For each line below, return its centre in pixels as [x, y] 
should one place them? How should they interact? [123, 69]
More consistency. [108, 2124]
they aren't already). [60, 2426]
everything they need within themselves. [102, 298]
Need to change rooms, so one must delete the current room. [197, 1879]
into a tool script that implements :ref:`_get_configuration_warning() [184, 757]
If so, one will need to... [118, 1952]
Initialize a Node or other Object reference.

____________________

Assigned task>
Copy out, exactly as written, the line that contains "More consistency. [108, 2124]" along with every line that comes after it in the material above, and nothing else.

Completed exercise>
More consistency. [108, 2124]
they aren't already). [60, 2426]
everything they need within themselves. [102, 298]
Need to change rooms, so one must delete the current room. [197, 1879]
into a tool script that implements :ref:`_get_configuration_warning() [184, 757]
If so, one will need to... [118, 1952]
Initialize a Node or other Object reference.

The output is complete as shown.